When I was six months old, my mother left Michigan and took my brothers and me to live in Los Angeles, California. We went from living in a four-bedroom house to a two-bedroom apartment, where I had to share a bedroom with four brothers. The apartment building where we lived was infested with rats and roaches. When I was about six, I was attacked and bitten by an army of roaches while I was asleep. Being raised in California was a big challenge for me. We spent the first five years in the projects. Life was not great for us, but we made the best of it. We did not go to church regularly. My older brothers were living like the people in the times of the judges: they did what was right in their own eyes.

From the projects we moved to south central L.A., which was a dangerous part of the city. My mother struggled to make ends meet, making a living from welfare and selling drugs. There was no father figure in the house other than my oldest brother. There was no fear of God and no proper upbringing as far as the preaching of God’s Word. As a child I heard of Jesus, but I did not understand who Jesus was. I grew up listening to the famous song “Jesus Loves Me,” which had no real significance for me. I had no understanding of the real significance of Jesus Christ. There was no reading Bible stories together. Sometimes we prayed before eating meals, but even our prayers were prayed without any real knowledge or understanding of God.

I attended one of the worst schools in Los Angeles. When I was in the third grade, I joined a gang. I had watched my brothers get recruited into one of the most well-known gangs in Los Angeles. I was encouraged by their folly, and I wanted in. Like a snare, I was enticed and led astray into fornicating with the world. A couple of guys jumped on me, and I had to defend myself. This was their way of initiating me into the gang.

From this point on, I went through a rough time. Emotionally I was a wreck. Because I did not have the fear of God in my heart, I did not see that fornicating with the world put enmity between me and God. I was excited with the foolishness that came with gang-banging. My love for the hood increased day by day. The book of Malachi describes my life perfectly. I played the whoremonger with crime and drugs, committing spiritual adultery against my Creator. “I abandoned Him for the lowest things of His creation,” as Augustine says of himself.

Gang membership meant rules and regulations. I was signed up to die. Most people would not risk their lives for the one true God. I was willing to die for my gang. I agreed to the rules of the gang, that I would do anything necessary that would benefit the gang. Like the church is one body that makes up the kingdom of God, gang members are one body that makes up the gang.

I got involved in basketball and football to escape the street life. I was good enough to make the football team and won several trophies for my participation. Then things changed: “The fate of the fool will overtake me also. What then do I gain by being wise?” (Eccles. 2:15). Unfortunately, I could not escape the street life. I was like the Israelites who were in bondage to Egypt. Although they were delivered from out of Egypt, Egypt was still in them. The gang was with me wherever I went. I could not escape representing an idol and a false god. Thinking that I was wise, I became a fool through worshiping the creation over the Creator. I exchanged the glory of God for gang-banging.
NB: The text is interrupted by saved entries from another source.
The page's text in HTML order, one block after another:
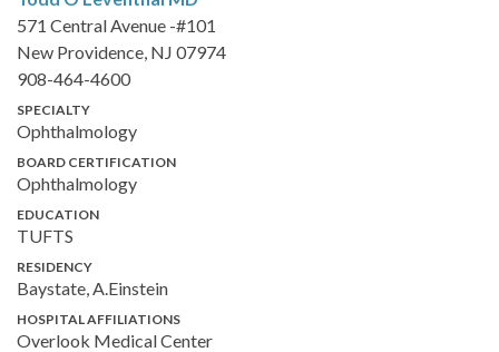
571 Central Avenue -#101
New Providence, NJ 07974
908-464-4600
SPECIALTY
Ophthalmology
BOARD CERTIFICATION
Ophthalmology
EDUCATION
TUFTS
RESIDENCY
Baystate, A.Einstein
HOSPITAL AFFILIATIONS
Overlook Medical Center
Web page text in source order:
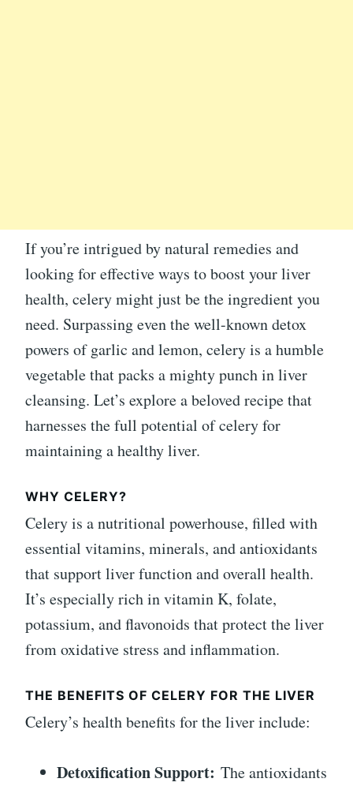
If you’re intrigued by natural remedies and
looking for effective ways to boost your liver
health, celery might just be the ingredient you
need. Surpassing even the well-known detox
powers of garlic and lemon, celery is a humble
vegetable that packs a mighty punch in liver
cleansing. Let’s explore a beloved recipe that
harnesses the full potential of celery for
maintaining a healthy liver.
WHY CELERY?
Celery is a nutritional powerhouse, filled with
essential vitamins, minerals, and antioxidants
that support liver function and overall health.
It’s especially rich in vitamin K, folate,
potassium, and flavonoids that protect the liver
from oxidative stress and inflammation.
THE BENEFITS OF CELERY FOR THE LIVER
Celery’s health benefits for the liver include:
Detoxification Support: The antioxidants
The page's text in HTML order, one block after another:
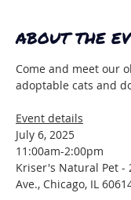
ABOUT THE
Come and meet our
adoptable cats and
Event details
July 6, 2025
11:00am-2:00pm
Kriser's Natural Pet -
Ave., Chicago, IL
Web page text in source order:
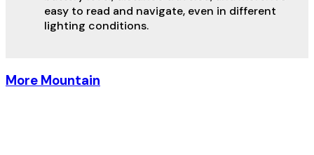
easy to read and navigate, even in different
lighting conditions.
More Mountain
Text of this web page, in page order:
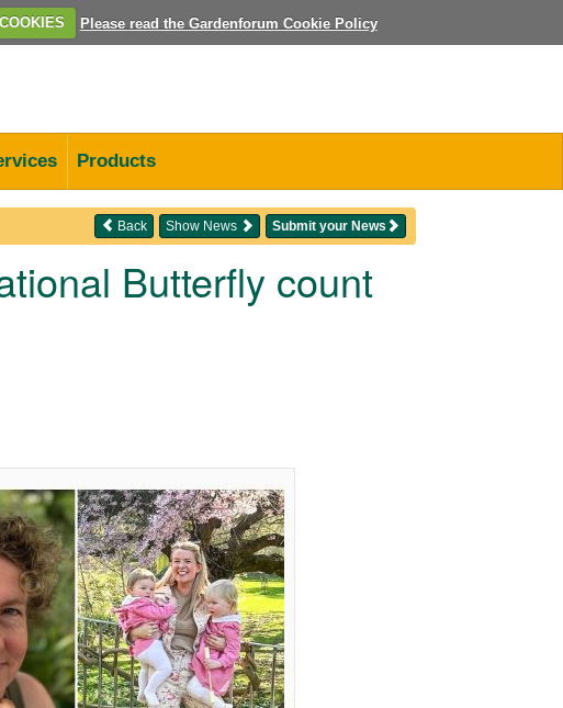
Please read the Gardenforum Cookie Policy
Products
Submit your News
Show News
Back
Butterfly count

God gave me up to the lusts of my mind and to impurity. I started gang-banging full time. I dropped out of school in the eighth grade and traded in my school books for gangs and crooks. I gave up my desire to be a firefighter to starting a fire. My mother dreamed of me with a college degree, but I chose a career in drugs. Instead of earning A’s and B’s, I was getting shot at and shooting at people. I was assaulting the crown rights of God. At times I hungered for things that were right because my desire was to make my mother proud.
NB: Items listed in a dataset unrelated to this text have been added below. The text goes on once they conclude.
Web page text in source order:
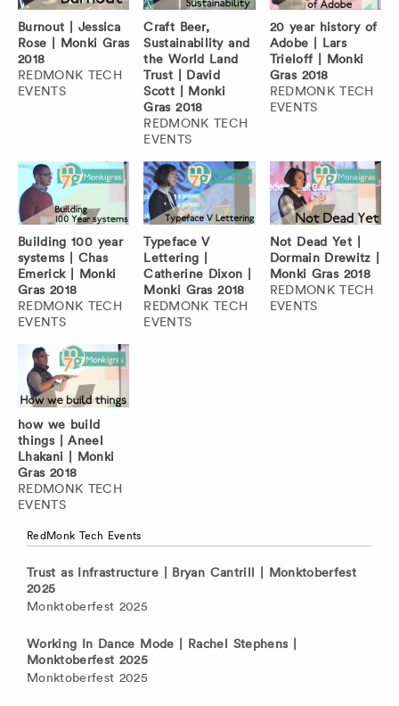
Burnout | Jessica
Rose | Monki Gras
2018
REDMONK TECH
EVENTS
Craft Beer,
Sustainability and
the World Land
Trust | David
Scott | Monki
Gras 2018
REDMONK TECH
EVENTS
20 year history of
Adobe | Lars
Trieloff | Monki
Gras 2018
REDMONK TECH
EVENTS
Building 100 year
systems | Chas
Emerick | Monki
Gras 2018
REDMONK TECH
EVENTS
Typeface V
Lettering |
Catherine Dixon |
Monki Gras 2018
REDMONK TECH
EVENTS
Not Dead Yet |
Dormain Drewitz |
Monki Gras 2018
REDMONK TECH
EVENTS
how we build
things | Aneel
Lhakani | Monki
Gras 2018
REDMONK TECH
EVENTS
RedMonk Tech Events
Trust as Infrastructure | Bryan Cantrill | Monktoberfest
2025
Monktoberfest 2025
Working In Dance Mode | Rachel Stephens |
Monktoberfest 2025
Monktoberfest 2025
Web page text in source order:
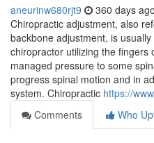
aneurinw680rjt9 360 days ago
Chiropractic adjustment, also
backbone adjustment, is
chiropractor utilizing the fingers
managed pressure to some
progress spinal motion and in
system. Chiropractic https://
Comments
Who
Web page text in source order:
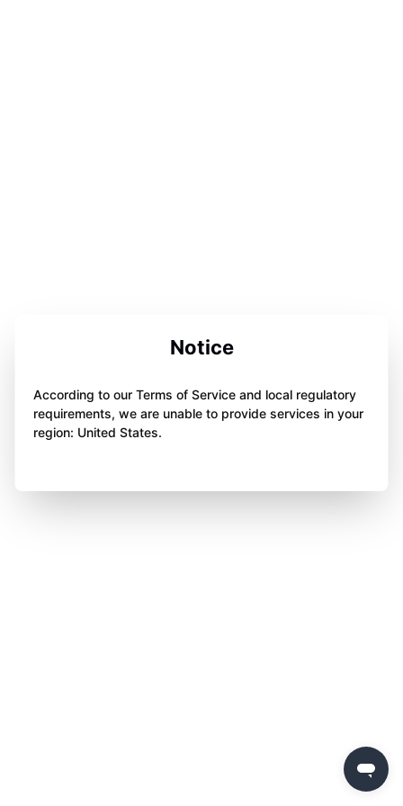
Notice
According to our Terms of Service and local regulatory
requirements, we are unable to provide services in your
region: United States.
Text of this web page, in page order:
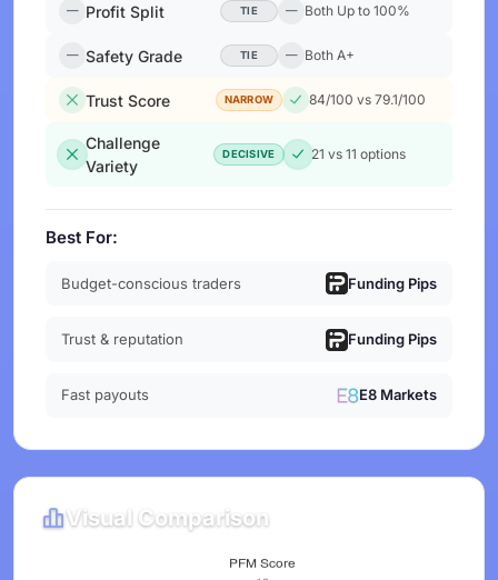
Profit Split Both Up to 100%
TIE
Safety Grade Both A+
TIE
Trust Score 84/100 vs 79.1/100
NARROW
Challenge
Variety
21 vs 11 options
DECISIVE
Best For:
Budget-conscious traders Funding Pips
Trust & reputation Funding Pips
Fast payouts E8 Markets
Visual Comparison
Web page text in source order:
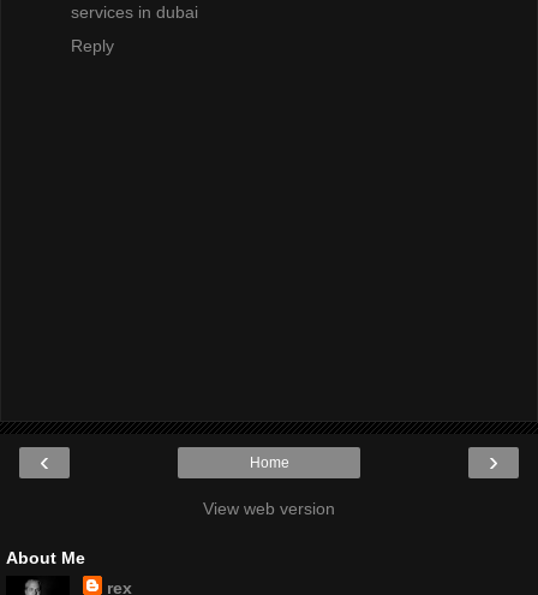
services in dubai
Reply
‹ ›
Home
View web version
About Me
rex
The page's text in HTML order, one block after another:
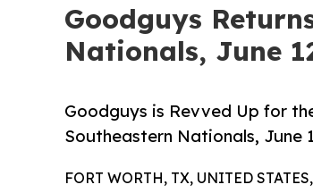
Goodguys
Nationals, June
Goodguys is Revved Up for
Southeastern Nationals, June
FORT WORTH, TX, UNITED
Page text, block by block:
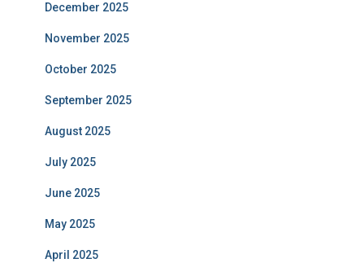
December 2025
November 2025
October 2025
September 2025
August 2025
July 2025
June 2025
May 2025
April 2025
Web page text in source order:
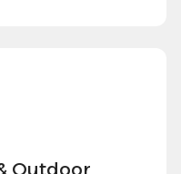
Outdoor
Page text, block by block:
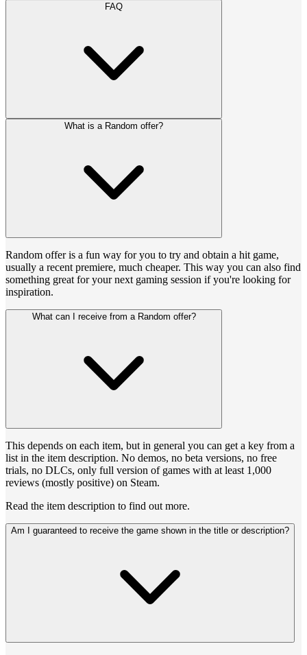
FAQ
What is a Random offer?
Random offer is a fun way for you to try and obtain a hit game,
usually a recent premiere, much cheaper. This way you can also find
something great for your next gaming session if you're looking for
inspiration.
What can I receive from a Random offer?
This depends on each item, but in general you can get a key from a
list in the item description. No demos, no beta versions, no free
trials, no DLCs, only full version of games with at least 1,000
reviews (mostly positive) on Steam.
Read the item description to find out more.
Am I guaranteed to receive the game shown in the title or description?

I started carrying guns, selling drugs, and doing violent things. Augustine was right when he talked about how friends can have a negative influence. Many of Augustine’s sins resulted from building bad friendships. Instead of friends, it was my own brothers who had a bad influence on me. We would leave the house in the morning, pretending that we were going off to school. We would get our guns and team up with others, and together we would commit crimes. We split into two groups of five to ten members and would catch the bus to cities outside of our neighborhood. From 8:00 AM to around 3:30 PM we would break into people’s houses. This became a normal school day for us. We were like the living dead. On many occasions we entered houses where people were waiting for us with their guns pulled. I’ve been in altercations and shoot-outs as a result of this.

Never once did I stop to think about the people I was robbing. Some of them were God’s elect. I was robbing the kingdom. I was using the gifts that God gave to me to build up the kingdom of darkness. I was like Jephthah’s brothers in the book of Judges, who tried to rob their brother of his inheritance.

I was first arrested at fifteen and charged with attempted murder. I had nothing to do with that murder except that I was guilty by association. Because I was a known gang member and befriended the shooter, I was accused of being with him at the time of the shooting. The truth was discovered a few weeks later, and I was released from juvenile home.

After this experience, jail became part of my life. I was one of the well-known, respected members of the gang. I was considered to be down for the hood. I was involved in the Rodney King riots. I helped sinners sin and rebel against God. We thought we were doing a good thing at the time, but really we were stirring up the wrath of God. We had become consumed by sin and became comfortable with our sins.

The riots brought a lot of the gangs together. Our focus changed from hurting one another to hurting others. We turned our animosity toward the authorities instituted by God. I saw God’s authority figures, like the police, as enemies. I never saw them as supervisors of the King. It never occurred to me that God has placed police officers in their positions and that to rebel against them is to rebel against God.

At sixteen, I met my first love. She was everything to me, or so I thought. Little did I realize how much of an idol she was. I had become an adulterer and fornicator against the Creator. My heart had become what John Calvin called an idol factory. I had placed an object and things before God. What should have been my first love I made my second love. I was lukewarm in my feelings toward God.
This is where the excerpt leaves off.